DFLA Urges Supreme Court to Uphold Reasonable Accommodations for Pregnant Women
For Immediate Release
September 12, 2014
Contact: Kristen Day: 202-220-3066
Washington, DC – Democrats For Life of America (DFLA) has joined 22 other pro-life organizations in filing an amicus curiae (“friend of the court”) brief in a U.S. Supreme Court case to support accommodations for pregnant women in the workforce when employers accommodate other employees similar in their ability or inability to work. The case involves a pregnant woman, Paula Young, who requested a temporary accommodation by her employer, United Postal Service (UPS), but was denied even though UPS policy accommodated several similar categories of employees. Young was forced to take an unpaid leave of absence, losing her economic security and her employee health benefits for several months.
“We know that economic pressure is a significant factor in a woman’s decision to choose abortion over childbirth,” said Kristen Day, Executive Director of Democrats For Life of America. “The misinterpretation of this statute by the Court of Appeals could put a woman in the untenable position of having to choose between her economic security and the welfare of herself and her child.”
The brief was filed in Young v. UPS. DFLA argued that the Court of Appeals erred in its interpretation of the Pregnancy Discrimination Act (PDA) of 1978, which requires companies to make the same work accommodations for pregnant women that it makes for other employees “similar in their ability or inability to work.” The brief suggests that the Court of Appeals would allow an employer to refuse a reasonable accommodation to a pregnant woman by applying pregnancy to the lowest possible status.

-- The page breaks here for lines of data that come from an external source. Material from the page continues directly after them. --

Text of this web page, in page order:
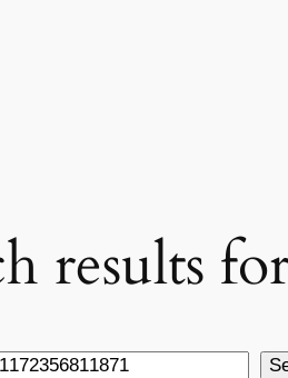
results
Search
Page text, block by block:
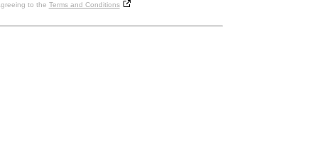
to the Terms and Conditions
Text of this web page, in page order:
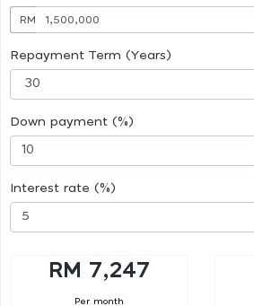
RM
Repayment Term (Years)
Down payment (%)
Interest rate (%)
RM 7,247
Per month
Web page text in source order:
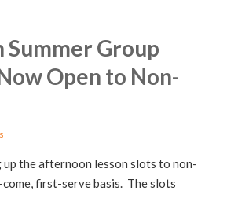
Group
Open to Non-
up the afternoon lesson slots to non-
first-serve basis. The slots
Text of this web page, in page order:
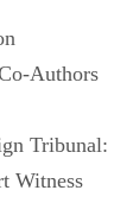
Authors
Tribunal:
Witness
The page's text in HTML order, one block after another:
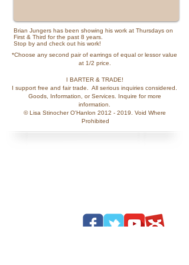
Brian Jungers has been showing his work at Thursdays on
First & Third for the past 8 years.
Stop by and check out his work!
*Choose any second pair of earrings of equal or lessor value
at 1/2 price.
​I BARTER & TRADE!
I support free and fair trade. All serious inquiries considered.
Goods, Information, or Services. Inquire for more
information.
© Lisa Stinocher O'Hanlon 2012 - 2019 . Void Where​​
Prohibited​​​
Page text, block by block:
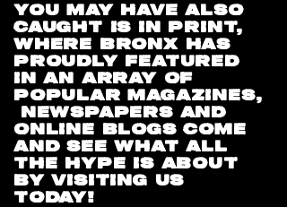
YOU MAY HAVE ALSO
CAUGHT IS IN PRINT,
WHERE BRONX HAS
PROUDLY FEATURED
IN AN ARRAY OF
POPULAR MAGAZINES,
NEWSPAPERS AND
ONLINE BLOGS COME
AND SEE WHAT ALL
THE HYPE IS ABOUT
BY VISITING US
TODAY!
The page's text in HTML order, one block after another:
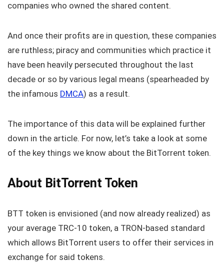
companies who owned the shared content.
And once their profits are in question, these companies
are ruthless; piracy and communities which practice it
have been heavily persecuted throughout the last
decade or so by various legal means (spearheaded by
the infamous DMCA) as a result.
The importance of this data will be explained further
down in the article. For now, let’s take a look at some
of the key things we know about the BitTorrent token.
About BitTorrent Token
BTT token is envisioned (and now already realized) as
your average TRC-10 token, a TRON-based standard
which allows BitTorrent users to offer their services in
exchange for said tokens.
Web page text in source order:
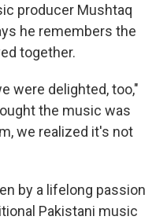
producer Mushtaq
he remembers the
together.
were delighted, too,"
the music was
we realized it's not
by a lifelong passion
Pakistani music
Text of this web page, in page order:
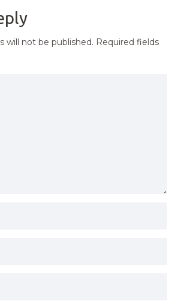
will not be published. Required fields
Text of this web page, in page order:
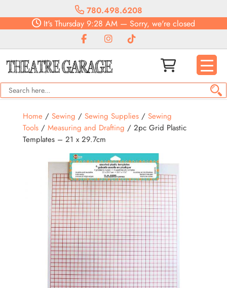
780.498.6208
It's Thursday 9:28 AM — Sorry, we're closed
Home/ Sewing / Sewing Supplies/ Sewing
Tools/ Measuring and Drafting / 2pc Grid Plastic
Templates – 21 x 29.7cm
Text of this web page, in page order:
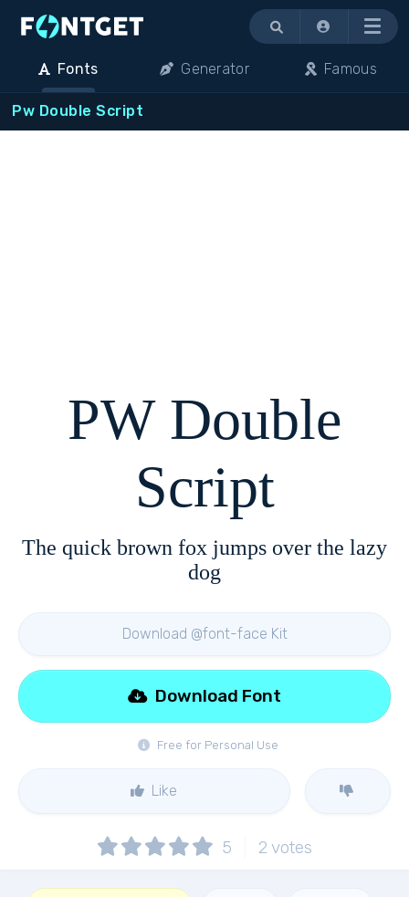
Menu
Fonts Generator Famous
Pw Double Script
PW Double
Script
The quick brown fox jumps over the lazy
dog
Download @font-face Kit
Free for Personal Use
Download Font
Like
5 2 votes
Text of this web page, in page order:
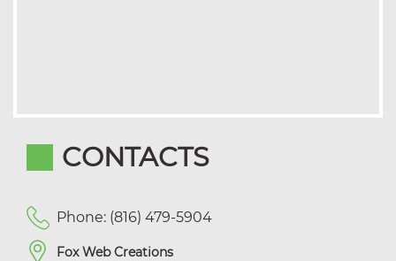
CONTACTS
Phone: (816) 479-5904
Fox Web Creations
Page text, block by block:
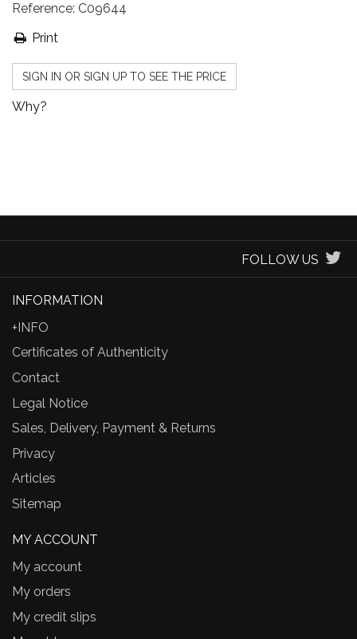
Reference: C09644
Print
SIGN IN OR SIGN UP TO SEE THE PRICE
Why?
FOLLOW US
INFORMATION
+INFO
Certificates of Authenticity
Contact
Legal Notice
Sales, Delivery, Payment & Returns
Privacy
Articles
Sitemap
MY ACCOUNT
My account
My orders
My credit slips
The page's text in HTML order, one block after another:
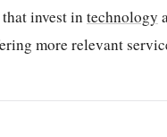
invest in technology
more relevant
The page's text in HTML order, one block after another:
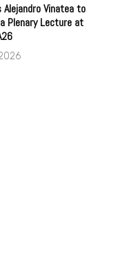
Alejandro Vinatea to
Plenary Lecture at
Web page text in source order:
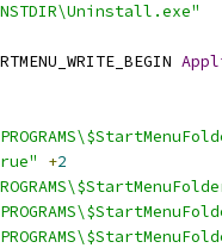
+2
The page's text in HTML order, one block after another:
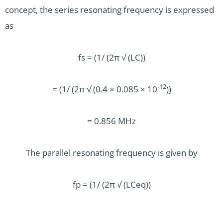
concept, the series resonating frequency is expressed
as
fs = (1/ (2π √ (LC))
= (1/ (2π √ (0.4 × 0.085 × 10-12))
= 0.856 MHz
The parallel resonating frequency is given by
fp = (1/ (2π √ (LCeq))

“UPS essentially is saying that pregnancy is not important enough of a condition to provide an accommodation even when several other categories are accommodated, and the Court of Appeals agreed,” said Day. “This interpretation seriously weakens the effect of the PDA. Pregnancy is an important feature of human life—one that ought to be treated at least equally with other conditions that an employer accommodates.”
In this case, Paula Young requested a “light duty” assignment per the instructions of her obstetrician. Although UPS provided similar accommodations to persons injured on the job, disabled workers, and those who lost their commercial licenses for medical reasons, UPS argued that it did not have to provide accommodations in this case because it does not provide accommodations to persons injured while not at work.

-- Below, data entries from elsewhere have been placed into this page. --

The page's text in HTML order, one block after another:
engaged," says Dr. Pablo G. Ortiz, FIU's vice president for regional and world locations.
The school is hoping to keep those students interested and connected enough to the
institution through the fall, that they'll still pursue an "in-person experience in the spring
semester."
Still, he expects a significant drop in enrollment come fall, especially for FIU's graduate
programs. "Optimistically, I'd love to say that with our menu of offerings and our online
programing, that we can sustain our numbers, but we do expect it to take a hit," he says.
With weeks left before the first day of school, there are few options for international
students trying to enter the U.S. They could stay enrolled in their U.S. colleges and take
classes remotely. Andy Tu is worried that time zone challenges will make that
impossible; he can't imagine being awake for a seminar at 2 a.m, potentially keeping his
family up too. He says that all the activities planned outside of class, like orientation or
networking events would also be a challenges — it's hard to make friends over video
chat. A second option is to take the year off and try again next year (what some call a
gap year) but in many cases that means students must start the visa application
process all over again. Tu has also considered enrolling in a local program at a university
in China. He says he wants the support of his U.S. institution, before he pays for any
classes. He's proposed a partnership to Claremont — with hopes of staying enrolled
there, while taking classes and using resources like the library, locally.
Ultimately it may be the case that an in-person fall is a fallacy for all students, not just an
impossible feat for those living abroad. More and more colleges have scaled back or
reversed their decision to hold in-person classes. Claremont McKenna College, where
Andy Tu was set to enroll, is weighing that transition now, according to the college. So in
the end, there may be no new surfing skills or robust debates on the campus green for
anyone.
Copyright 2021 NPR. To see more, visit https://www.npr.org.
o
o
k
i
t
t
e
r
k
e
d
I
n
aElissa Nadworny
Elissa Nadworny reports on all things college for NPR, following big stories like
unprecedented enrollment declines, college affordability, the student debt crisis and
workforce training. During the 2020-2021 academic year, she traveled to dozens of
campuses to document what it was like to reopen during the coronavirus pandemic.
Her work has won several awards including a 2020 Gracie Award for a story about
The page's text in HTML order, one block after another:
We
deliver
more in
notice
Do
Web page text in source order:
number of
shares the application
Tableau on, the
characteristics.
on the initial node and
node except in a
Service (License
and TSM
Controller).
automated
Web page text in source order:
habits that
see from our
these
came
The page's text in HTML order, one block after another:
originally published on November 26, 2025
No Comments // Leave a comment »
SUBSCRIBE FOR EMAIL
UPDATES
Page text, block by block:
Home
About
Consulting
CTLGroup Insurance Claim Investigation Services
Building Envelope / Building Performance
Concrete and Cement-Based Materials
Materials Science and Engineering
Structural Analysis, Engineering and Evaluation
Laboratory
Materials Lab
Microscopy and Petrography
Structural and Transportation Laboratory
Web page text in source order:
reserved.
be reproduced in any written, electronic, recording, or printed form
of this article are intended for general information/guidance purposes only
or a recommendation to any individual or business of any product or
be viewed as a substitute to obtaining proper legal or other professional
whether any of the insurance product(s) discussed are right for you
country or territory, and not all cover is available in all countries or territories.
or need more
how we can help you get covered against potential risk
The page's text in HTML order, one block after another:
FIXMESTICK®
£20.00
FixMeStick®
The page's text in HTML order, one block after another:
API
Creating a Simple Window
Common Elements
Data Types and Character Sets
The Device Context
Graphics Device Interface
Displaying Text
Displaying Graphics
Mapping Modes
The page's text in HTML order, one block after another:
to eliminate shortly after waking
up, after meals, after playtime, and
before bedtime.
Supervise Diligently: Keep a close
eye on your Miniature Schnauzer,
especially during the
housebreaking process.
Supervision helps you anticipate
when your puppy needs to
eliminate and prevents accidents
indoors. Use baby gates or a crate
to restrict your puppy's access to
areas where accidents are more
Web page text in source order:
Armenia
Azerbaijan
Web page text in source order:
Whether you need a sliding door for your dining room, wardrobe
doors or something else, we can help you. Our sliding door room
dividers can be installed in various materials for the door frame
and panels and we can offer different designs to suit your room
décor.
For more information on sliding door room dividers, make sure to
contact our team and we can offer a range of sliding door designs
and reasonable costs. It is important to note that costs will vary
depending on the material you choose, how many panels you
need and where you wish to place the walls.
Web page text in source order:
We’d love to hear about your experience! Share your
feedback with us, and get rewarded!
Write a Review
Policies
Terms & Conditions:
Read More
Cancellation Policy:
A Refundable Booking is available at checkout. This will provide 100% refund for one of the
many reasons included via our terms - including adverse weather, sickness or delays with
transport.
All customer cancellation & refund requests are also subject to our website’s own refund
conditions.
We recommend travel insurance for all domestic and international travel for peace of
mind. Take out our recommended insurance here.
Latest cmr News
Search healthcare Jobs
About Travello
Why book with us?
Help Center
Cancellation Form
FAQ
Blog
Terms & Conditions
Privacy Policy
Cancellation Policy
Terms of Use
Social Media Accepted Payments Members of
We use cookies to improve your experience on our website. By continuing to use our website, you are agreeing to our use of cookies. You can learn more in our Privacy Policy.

“The PDA’s text and its legislative record make clear its intent that pregnant women who are able to work must be permitted to work on the same condition as other employees,” said Day. “The law specifies that employers must review the extent of the ability to work, not the source of where the condition took place. Allowing companies to use the source of the condition to differentiate pregnancy negates the anti-discrimination provision of the PDA.”

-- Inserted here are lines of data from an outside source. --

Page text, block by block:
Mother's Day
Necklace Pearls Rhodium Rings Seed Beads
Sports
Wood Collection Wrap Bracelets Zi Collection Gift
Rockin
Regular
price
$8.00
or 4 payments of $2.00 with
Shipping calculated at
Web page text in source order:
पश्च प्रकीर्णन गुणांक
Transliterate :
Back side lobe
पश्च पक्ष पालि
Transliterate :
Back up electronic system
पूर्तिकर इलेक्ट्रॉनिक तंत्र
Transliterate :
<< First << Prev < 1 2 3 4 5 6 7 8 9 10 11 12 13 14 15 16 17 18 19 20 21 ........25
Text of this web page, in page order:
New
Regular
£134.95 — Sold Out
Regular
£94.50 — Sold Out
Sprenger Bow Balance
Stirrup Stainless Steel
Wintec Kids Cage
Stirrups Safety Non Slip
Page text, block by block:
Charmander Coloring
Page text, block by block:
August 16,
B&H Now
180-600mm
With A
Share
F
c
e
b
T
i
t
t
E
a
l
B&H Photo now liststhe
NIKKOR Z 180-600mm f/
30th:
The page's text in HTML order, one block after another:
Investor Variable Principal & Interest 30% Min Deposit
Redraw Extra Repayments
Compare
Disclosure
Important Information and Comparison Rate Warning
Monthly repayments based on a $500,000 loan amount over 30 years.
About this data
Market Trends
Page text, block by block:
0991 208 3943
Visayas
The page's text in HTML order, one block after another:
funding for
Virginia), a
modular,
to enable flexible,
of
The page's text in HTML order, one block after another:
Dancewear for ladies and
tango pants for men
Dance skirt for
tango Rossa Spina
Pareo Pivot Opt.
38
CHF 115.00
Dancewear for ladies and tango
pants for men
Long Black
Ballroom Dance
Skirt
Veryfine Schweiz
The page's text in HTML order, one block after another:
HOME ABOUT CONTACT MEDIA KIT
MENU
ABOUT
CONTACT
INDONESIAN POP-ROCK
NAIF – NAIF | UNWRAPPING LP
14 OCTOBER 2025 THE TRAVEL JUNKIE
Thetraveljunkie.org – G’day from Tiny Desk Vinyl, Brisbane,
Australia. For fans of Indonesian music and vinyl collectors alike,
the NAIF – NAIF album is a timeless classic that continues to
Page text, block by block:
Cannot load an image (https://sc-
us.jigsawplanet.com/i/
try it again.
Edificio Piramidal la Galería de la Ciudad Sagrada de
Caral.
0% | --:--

The brief argues that the Court of Appeals’ decision not only is at odds with the text and structure of the PDA but also blocks the PDA from addressing the very problem Congress sought to solve.
“When the PDA passed in 1978, pro-life groups and members of Congress supported it on the ground that a woman’s fundamental right to have children and raise a family should be protected against pressure from workplace discrimination,” said Tom Berg, a constitutional-law scholar at the University of St. Thomas School of Law (Minnesota) and a Democrats For Life board member, who helped write and file the brief. “Today, pro-life groups have again argued that the PDA should be interpreted to give women meaningful protection.”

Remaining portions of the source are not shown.